Exploring Life in Concentration Camps through a Visual Analysis of Prisoners’ Diaries

Information 2022, 13(2), 54; https://doi.org/10.3390/info13020054
by Richard Khulusi 1,*, Stephanie Billib 2 and Stefan Jänicke 3
Reviewer 1: Anonymous
Reviewer 2: Anonymous
Reviewer 3: Anonymous
Information 2022, 13(2), 54; https://doi.org/10.3390/info13020054
Submission received: 22 December 2021 / Revised: 16 January 2022 / Accepted: 18 January 2022 / Published: 21 January 2022
(This article belongs to the Special Issue Visual Text Analysis in Digital Humanities)

Round 1

Reviewer 1 Report

 

 

The authors present an interesting approach that uses a visualization-based approach to analyze Prisoners’ Diaries.

For me, the authors only put distinct visualizations in the same process to propose a new tool. Therefore, the authors should clarify the main contribution of the proposed approach besides the application. Firstly, please, improve the introduction section, compared to the previous version of the manuscript, by presenting at least one paragraph to:

- Background to introduce main concepts and topics---ok!

- Short literature review and trendings in the area

- Gap description

- Motivation for this work and goals---ok!

- Methodology to reach the goals---ok!

- Results and contributions

 

The authors have already written some of them, but others have to be clearer. Take a lot of attention when describing the goals, methodology to reach such goals, and the contribution.

Author Response

Thank you for your time and effort to review, R1.

We would like to emphasize that there are no (ongoing) projects dealing with the visualization of text/diary data from the concentration camp legacy. Now, we explicitly state this also in the Introduction (46f), before going over the nearest related projects in the Related Work section. Next, we described the gap and need for the tool (43ff).

Also, we emphasized our contributions again in the paragraph following line 48.

Reviewer 2 Report

I still consider that the article looks too much like a user's manual, and is therefore too long. And this aspect may limit the article's chances of being cited.

I think that a different approach, showing the full potential of the developed software can be interesting, but without the information on how each task is to be performed.

Author Response

Thank you -- again -- for taking your time to review the updated version, R2.

I would like to cite the Special Issue Information: "In addition to application-driven contributions, this Special Issue also welcomes submissions with extensive reflections on interdisciplinary collaborations between textual scholars and visualization experts. These papers will act as a guide for researchers working on the intersection of digital humanities and visualization, and will be useful for scholars who follow participatory design approaches involving experts from various research domains."
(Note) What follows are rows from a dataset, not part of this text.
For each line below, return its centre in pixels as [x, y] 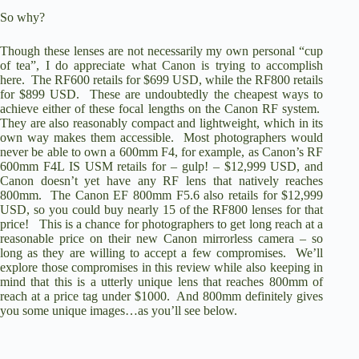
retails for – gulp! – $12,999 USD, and [218, 166]
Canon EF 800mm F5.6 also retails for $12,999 [199, 195]
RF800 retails [289, 79]
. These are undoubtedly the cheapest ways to [200, 94]
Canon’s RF [292, 151]
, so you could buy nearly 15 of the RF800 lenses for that [175, 209]

Dropping the technical/theoretical side would neglect the visualization-side of the project. For a design study paper interesting for visualization experts, it would lack these kinds of information to even be considered relevant. A mere story of use cases (aka only the results without talking about the tasks and limitations) would reduce the value of the publication on the above mentioned intersection.

Nevertheless, we decided to shorten the paper and have dropped some content down to 18 1/2 pages (without references).

 

Reviewer 3 Report

In this paper, the authors show how to use a visualization tool to learn more about the collection (the diary corpus), the Bergen-Belsen memorial's diary collection which is made up of dozens of diaries written by concentration camp prisoners. Different modes provide access to quantitative and sentiment analysis. The authors show examples of use cases for researchers and how the tool is used by visitors to the site.
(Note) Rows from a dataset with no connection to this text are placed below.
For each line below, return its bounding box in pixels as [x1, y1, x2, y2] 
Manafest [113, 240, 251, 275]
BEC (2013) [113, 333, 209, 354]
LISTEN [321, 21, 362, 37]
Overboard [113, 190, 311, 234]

I provide my observations as under:

  1. To make the language clearer, you should make one more (thorough) edit. Some sentences are hard to understand. Like, "helping in qualitative analysis on e.g., events," (line 83), lines 87 and 88, lines 437, 620, line 757, and so on.
  2. It is possible to remove the short forms from the paper, such as SS, PR. It is best to use only full forms.
  3. Study limitations may be given.

Author Response

Thank you for your time to review this paper, R3.
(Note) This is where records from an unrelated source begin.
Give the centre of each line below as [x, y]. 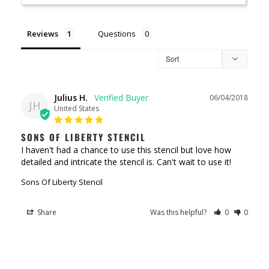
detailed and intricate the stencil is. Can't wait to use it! [126, 162]
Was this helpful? [180, 212]
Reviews [43, 33]
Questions [117, 33]
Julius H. [71, 97]
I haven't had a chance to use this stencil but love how [126, 150]
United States [77, 108]

For this revision, we did an additional check of the whole paper, after integrating changes proposed by you and the other reviewers. This includes a dedicated limitations section, enhanced version of the introduction (gap, contributions, and related works) and shortening on the paper.

We also removed the "PR", but decided to keep the "SS" abbreviation, as it is the common form of the "Schutz-Staffel" and the German/long form is more unknown.

Finally, we changed many long and convoluted sentences throughout the paper.

Round 2

Reviewer 2 Report

I thank the efforts made by the authors. I have no objection to the publication of the article.

 

This manuscript is a resubmission of an earlier submission. The following is a list of the peer review reports and author responses from that submission.

 

Round 1

Reviewer 1 Report

 

The authors present an interesting approach that uses a visualization-based approach to analyze Prisoners’ Diaries.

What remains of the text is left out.